→ ASSIGNED TASK: Would you pull out every line of the material that contains the string "basement"?

→ AVAILABLE RECORDS:

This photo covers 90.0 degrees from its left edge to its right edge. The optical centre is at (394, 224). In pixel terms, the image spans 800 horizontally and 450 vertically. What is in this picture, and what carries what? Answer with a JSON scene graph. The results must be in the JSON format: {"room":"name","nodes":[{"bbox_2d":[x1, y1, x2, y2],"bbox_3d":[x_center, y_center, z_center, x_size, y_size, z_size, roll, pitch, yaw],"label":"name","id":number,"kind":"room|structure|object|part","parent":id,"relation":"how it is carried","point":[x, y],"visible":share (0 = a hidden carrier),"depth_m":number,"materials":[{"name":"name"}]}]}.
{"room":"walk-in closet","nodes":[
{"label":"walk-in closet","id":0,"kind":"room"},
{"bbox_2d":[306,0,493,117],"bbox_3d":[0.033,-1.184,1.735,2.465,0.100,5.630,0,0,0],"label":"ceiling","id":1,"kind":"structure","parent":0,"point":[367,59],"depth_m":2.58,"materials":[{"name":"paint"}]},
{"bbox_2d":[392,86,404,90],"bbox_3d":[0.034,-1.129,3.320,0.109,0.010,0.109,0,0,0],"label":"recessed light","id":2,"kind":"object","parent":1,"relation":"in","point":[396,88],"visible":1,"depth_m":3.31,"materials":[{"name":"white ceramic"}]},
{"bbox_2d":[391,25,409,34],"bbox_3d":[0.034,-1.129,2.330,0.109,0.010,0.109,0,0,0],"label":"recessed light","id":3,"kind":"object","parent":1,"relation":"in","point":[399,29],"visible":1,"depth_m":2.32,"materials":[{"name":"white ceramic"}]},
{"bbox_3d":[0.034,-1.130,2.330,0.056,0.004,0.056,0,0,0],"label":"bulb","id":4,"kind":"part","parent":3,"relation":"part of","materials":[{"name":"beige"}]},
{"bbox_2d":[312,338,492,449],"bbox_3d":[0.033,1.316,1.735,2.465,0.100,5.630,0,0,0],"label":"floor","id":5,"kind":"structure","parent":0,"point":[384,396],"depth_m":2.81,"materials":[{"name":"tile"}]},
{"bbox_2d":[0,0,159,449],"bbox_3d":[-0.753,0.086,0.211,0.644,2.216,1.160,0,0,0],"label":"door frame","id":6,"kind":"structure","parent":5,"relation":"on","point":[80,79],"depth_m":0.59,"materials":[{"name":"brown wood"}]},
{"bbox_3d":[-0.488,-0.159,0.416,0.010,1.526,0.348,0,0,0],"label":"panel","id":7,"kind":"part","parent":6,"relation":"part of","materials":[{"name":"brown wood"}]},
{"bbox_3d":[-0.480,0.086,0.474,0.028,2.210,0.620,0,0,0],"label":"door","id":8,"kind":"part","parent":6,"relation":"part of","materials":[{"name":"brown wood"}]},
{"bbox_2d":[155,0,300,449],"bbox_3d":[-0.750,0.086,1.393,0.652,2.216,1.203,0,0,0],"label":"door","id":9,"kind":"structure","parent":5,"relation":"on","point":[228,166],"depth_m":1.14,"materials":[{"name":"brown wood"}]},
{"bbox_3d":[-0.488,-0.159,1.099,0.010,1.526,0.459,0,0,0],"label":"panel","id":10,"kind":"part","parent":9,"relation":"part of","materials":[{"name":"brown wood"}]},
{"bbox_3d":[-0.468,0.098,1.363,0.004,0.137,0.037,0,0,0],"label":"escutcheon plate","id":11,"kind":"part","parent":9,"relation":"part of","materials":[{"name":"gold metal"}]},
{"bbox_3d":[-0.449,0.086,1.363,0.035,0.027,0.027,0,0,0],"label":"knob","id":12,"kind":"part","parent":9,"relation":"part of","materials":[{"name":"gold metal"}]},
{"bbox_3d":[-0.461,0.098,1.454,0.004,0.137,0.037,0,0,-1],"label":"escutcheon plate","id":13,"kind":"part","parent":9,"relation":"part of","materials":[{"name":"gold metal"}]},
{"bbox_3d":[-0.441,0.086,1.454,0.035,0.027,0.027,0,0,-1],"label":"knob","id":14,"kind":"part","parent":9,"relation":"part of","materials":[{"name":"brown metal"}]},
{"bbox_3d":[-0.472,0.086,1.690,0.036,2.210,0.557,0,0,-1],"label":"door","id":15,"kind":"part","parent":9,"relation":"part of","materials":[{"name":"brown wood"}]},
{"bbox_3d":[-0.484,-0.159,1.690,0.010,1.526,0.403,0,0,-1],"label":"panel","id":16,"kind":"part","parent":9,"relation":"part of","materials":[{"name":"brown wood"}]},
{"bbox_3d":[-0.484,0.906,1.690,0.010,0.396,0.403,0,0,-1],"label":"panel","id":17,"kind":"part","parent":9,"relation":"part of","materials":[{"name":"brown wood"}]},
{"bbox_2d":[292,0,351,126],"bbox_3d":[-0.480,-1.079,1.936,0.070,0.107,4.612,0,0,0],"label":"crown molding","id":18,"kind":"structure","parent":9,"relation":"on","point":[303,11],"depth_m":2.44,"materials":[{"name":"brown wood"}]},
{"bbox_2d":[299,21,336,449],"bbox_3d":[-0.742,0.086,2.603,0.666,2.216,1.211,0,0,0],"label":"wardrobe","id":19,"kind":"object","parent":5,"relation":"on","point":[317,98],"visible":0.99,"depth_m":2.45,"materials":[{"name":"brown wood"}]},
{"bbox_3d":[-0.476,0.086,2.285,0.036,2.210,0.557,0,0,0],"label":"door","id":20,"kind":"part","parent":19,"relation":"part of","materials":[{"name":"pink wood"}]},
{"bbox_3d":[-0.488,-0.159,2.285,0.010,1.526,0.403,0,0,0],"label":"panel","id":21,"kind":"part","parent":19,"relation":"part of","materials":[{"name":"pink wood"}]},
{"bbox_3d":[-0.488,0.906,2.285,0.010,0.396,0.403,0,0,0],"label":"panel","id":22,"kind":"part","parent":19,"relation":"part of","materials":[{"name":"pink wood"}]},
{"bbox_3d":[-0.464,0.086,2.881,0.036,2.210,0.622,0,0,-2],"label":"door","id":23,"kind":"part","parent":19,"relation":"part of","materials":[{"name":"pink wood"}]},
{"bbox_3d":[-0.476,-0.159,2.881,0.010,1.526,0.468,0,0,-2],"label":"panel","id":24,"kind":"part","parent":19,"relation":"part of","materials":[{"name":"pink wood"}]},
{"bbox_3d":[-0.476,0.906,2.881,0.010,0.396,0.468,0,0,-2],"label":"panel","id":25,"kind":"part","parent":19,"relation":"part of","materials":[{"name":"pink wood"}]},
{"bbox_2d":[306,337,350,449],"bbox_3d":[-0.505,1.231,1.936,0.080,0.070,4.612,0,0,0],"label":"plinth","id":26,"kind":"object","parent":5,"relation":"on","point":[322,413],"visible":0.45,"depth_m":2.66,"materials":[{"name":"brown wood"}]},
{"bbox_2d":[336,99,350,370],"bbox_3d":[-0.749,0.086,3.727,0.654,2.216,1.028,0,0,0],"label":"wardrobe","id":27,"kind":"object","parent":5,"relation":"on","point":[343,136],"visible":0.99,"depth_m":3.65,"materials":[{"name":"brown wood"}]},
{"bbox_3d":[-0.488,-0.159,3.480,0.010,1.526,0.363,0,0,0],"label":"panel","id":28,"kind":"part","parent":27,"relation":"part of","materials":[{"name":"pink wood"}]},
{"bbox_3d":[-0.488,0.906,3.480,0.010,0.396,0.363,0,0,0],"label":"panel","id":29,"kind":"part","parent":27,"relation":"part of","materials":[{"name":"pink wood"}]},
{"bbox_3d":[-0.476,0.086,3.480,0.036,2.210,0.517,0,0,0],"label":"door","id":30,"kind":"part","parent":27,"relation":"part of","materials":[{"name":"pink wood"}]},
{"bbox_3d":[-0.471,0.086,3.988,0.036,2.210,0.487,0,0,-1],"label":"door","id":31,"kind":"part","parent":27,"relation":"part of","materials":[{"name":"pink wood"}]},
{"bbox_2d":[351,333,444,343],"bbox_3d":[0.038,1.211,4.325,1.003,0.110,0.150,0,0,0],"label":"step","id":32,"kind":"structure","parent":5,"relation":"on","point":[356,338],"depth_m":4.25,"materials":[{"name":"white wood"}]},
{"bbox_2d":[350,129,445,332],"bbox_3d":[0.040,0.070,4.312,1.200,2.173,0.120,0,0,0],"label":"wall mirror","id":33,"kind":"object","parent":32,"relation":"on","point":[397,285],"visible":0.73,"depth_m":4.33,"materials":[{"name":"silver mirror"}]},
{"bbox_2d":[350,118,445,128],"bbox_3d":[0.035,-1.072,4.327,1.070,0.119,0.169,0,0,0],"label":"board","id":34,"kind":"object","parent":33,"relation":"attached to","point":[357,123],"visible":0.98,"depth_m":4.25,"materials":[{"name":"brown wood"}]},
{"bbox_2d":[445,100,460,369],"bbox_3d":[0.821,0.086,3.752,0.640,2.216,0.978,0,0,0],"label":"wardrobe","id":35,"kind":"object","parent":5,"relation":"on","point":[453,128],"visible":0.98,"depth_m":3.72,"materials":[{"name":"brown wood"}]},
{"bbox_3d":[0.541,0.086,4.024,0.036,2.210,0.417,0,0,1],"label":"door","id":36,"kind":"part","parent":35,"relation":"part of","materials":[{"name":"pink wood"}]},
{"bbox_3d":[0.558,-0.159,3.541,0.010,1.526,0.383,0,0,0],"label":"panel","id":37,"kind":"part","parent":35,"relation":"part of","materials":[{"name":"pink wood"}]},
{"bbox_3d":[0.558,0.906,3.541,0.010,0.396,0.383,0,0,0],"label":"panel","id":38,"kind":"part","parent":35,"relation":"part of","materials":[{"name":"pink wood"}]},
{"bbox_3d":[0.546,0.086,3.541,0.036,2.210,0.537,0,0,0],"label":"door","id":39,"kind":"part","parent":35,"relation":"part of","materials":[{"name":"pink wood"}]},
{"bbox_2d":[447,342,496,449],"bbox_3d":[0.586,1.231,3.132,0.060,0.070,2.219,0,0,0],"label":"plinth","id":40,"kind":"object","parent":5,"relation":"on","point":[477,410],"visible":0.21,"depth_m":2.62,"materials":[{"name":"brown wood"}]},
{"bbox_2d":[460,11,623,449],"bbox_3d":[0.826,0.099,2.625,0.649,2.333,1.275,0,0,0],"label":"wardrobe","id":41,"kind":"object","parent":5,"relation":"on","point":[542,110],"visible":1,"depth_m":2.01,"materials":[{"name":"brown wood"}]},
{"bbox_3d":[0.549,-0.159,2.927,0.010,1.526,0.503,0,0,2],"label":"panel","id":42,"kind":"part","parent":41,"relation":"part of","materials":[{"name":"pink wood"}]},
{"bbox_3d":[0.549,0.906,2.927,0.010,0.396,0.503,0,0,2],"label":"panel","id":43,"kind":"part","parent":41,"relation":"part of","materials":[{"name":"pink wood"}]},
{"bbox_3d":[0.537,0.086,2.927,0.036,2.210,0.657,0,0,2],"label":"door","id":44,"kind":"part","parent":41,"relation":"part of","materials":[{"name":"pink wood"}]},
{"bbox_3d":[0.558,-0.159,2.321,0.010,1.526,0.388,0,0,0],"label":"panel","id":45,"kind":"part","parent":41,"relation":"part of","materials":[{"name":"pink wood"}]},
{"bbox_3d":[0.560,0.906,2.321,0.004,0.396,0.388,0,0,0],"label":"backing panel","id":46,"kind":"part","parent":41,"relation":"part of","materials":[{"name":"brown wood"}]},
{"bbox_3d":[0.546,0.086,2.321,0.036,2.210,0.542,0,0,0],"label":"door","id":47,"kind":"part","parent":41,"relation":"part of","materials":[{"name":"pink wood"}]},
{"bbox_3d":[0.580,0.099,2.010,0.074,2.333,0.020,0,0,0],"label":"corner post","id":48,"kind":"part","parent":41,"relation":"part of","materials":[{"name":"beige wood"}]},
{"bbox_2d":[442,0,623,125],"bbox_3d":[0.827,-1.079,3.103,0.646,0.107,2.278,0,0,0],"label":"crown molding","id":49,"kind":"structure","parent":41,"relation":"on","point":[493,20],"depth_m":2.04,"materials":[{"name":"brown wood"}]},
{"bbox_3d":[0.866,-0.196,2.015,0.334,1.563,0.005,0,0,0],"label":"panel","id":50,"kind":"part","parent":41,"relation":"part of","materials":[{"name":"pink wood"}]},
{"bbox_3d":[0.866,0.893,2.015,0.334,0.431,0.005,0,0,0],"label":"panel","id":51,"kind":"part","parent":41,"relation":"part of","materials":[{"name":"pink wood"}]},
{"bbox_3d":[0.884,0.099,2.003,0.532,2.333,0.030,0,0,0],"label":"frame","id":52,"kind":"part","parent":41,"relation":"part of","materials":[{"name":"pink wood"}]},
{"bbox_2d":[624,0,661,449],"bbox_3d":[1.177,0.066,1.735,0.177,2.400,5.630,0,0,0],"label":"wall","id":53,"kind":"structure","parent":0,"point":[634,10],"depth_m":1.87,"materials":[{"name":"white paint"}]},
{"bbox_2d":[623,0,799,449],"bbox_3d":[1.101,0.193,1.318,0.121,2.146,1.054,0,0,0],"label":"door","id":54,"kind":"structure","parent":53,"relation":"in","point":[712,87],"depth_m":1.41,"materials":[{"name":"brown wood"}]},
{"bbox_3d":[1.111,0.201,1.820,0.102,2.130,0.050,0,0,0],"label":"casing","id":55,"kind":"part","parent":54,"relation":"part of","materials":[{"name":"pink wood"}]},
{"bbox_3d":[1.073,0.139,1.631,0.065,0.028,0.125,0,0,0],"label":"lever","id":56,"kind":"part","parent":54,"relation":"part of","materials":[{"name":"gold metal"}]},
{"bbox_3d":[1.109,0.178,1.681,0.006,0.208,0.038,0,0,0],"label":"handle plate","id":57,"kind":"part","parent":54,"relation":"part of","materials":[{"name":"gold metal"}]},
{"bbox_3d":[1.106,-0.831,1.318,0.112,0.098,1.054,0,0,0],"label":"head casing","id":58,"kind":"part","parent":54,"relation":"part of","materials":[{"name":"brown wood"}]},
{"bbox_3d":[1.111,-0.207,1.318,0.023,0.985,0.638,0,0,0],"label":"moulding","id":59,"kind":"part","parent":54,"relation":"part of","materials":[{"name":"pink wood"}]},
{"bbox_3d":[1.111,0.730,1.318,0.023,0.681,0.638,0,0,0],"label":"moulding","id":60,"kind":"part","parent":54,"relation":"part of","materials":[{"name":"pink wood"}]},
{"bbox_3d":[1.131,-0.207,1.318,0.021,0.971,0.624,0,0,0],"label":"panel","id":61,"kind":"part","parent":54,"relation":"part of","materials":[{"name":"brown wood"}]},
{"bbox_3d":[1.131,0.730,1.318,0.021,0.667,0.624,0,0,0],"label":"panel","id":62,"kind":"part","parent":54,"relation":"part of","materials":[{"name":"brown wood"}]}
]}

...

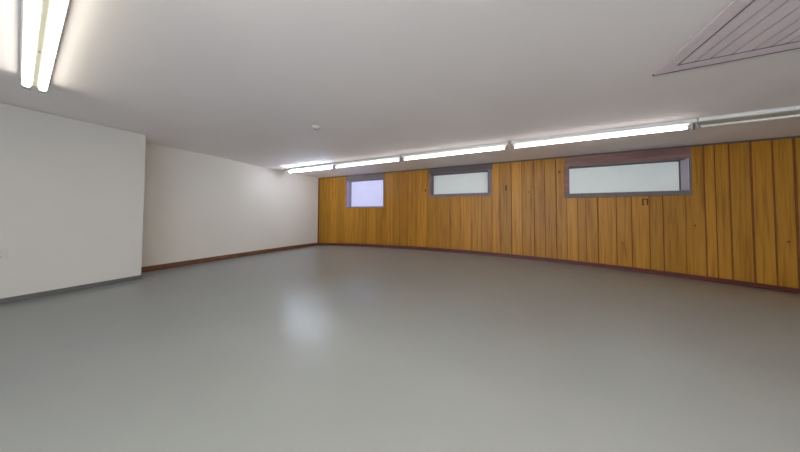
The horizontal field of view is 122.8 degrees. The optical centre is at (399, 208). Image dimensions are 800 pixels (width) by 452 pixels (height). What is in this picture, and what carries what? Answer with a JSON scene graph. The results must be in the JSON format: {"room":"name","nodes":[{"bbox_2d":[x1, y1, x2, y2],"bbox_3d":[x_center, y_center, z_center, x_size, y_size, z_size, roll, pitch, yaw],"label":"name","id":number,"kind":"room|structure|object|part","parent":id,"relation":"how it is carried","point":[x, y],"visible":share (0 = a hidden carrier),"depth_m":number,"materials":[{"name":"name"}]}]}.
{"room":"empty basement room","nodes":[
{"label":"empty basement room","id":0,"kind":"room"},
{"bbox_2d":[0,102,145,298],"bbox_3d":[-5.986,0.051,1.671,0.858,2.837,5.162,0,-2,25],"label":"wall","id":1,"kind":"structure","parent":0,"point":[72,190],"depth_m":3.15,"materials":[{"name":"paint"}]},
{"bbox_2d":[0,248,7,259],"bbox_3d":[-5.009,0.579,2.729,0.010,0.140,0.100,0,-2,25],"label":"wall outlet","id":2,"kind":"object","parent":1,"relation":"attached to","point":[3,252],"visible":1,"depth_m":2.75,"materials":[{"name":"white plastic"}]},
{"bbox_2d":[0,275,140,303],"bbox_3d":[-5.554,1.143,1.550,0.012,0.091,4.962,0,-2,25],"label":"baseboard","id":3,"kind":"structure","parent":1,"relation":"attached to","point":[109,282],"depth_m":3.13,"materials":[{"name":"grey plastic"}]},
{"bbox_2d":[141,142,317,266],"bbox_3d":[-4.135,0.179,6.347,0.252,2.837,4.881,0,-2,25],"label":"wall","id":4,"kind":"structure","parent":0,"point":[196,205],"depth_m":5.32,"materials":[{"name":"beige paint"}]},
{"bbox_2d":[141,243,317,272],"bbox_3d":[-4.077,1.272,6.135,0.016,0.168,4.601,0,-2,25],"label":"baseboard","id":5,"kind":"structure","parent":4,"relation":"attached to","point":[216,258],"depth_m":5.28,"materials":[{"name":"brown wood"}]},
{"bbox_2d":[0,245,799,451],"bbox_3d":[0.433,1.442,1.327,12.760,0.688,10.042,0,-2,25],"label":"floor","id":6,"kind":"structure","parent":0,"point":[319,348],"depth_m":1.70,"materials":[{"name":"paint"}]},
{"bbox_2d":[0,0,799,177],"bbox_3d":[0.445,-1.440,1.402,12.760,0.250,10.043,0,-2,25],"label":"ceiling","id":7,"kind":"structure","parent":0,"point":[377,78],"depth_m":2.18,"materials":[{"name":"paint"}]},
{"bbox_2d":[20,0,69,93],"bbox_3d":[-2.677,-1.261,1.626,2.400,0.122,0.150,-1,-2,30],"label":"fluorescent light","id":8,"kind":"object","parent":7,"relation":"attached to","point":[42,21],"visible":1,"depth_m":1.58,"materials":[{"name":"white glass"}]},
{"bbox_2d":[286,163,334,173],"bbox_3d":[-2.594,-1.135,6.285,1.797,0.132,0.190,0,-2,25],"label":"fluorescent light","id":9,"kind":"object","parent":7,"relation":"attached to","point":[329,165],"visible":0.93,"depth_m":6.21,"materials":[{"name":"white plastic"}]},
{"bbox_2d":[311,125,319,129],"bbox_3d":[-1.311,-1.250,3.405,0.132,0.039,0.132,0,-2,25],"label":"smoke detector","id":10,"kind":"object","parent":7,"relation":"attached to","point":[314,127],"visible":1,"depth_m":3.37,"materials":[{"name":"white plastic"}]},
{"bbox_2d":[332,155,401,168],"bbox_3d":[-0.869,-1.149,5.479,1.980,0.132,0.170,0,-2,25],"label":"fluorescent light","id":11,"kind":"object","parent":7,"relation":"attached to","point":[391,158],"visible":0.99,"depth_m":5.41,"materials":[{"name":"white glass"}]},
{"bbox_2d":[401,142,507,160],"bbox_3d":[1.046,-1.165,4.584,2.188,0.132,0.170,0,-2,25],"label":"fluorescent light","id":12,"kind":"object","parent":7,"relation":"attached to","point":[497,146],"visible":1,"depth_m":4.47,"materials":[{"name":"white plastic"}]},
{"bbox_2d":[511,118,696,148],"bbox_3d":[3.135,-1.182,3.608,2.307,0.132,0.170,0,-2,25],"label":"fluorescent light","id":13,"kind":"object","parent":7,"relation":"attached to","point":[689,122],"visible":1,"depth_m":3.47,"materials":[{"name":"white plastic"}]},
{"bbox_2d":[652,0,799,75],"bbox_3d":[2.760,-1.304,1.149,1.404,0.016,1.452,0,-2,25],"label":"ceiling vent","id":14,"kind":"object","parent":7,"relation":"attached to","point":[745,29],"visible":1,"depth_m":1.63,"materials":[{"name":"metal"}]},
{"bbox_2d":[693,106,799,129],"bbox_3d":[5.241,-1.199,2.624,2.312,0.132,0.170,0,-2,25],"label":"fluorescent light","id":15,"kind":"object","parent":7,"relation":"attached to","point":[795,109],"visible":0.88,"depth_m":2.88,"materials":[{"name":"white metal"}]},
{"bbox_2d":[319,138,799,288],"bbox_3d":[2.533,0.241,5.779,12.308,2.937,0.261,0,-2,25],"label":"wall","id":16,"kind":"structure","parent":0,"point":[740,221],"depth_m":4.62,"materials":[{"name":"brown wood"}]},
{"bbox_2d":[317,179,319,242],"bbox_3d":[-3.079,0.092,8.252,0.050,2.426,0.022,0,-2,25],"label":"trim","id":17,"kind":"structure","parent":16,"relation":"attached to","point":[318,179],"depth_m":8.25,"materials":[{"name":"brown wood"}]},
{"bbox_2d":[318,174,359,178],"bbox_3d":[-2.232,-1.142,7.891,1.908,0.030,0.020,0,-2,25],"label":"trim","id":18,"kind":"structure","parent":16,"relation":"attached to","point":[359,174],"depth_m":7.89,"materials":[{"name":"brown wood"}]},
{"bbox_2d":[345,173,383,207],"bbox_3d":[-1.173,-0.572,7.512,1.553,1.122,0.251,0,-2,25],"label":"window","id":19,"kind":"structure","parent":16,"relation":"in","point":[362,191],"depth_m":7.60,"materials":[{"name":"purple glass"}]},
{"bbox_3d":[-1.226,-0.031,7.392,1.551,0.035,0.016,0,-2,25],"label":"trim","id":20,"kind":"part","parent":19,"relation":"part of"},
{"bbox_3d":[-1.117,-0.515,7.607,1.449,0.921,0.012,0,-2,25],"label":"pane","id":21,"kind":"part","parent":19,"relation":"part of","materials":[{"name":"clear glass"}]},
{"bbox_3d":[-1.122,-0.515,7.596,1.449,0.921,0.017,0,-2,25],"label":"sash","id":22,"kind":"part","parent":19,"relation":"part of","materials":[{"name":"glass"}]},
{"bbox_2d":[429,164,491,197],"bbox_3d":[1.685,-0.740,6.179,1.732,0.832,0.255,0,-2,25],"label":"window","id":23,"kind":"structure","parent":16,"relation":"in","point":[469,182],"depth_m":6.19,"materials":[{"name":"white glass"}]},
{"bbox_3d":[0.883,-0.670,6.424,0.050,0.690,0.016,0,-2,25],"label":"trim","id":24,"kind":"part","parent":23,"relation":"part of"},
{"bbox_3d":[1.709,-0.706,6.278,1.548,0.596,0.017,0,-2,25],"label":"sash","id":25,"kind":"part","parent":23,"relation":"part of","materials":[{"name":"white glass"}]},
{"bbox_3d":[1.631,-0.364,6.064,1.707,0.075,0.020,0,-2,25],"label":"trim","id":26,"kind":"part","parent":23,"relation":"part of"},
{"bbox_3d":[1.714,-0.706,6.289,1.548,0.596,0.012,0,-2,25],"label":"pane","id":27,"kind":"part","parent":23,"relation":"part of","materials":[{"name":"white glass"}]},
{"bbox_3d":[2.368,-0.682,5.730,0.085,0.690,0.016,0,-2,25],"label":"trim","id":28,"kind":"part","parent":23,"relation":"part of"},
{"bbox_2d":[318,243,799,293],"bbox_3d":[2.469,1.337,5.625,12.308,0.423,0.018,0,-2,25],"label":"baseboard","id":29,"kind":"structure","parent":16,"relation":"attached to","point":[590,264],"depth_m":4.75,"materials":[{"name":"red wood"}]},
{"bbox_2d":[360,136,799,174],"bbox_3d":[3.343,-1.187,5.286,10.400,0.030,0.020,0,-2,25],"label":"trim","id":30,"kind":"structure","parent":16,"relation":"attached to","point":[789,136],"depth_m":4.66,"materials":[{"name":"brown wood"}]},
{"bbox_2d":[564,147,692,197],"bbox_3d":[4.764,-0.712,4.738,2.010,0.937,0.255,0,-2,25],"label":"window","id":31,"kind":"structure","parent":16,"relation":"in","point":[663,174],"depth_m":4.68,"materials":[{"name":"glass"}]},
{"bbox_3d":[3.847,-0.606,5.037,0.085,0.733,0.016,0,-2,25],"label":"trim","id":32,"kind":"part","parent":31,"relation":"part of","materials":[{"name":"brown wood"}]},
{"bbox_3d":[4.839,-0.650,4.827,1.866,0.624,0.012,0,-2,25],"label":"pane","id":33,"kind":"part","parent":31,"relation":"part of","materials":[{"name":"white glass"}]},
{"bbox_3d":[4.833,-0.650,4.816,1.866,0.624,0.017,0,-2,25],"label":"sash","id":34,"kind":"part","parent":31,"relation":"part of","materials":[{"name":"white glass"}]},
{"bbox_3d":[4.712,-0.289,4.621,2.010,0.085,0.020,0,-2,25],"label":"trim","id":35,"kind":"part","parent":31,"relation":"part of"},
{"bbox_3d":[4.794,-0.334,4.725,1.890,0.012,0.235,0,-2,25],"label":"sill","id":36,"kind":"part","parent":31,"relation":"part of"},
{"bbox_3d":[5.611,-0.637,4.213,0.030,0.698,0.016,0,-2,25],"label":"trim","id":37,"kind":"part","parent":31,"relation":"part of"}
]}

→ SOLVED EXERCISE:
{"room":"empty basement room","nodes":[
{"label":"empty basement room","id":0,"kind":"room"},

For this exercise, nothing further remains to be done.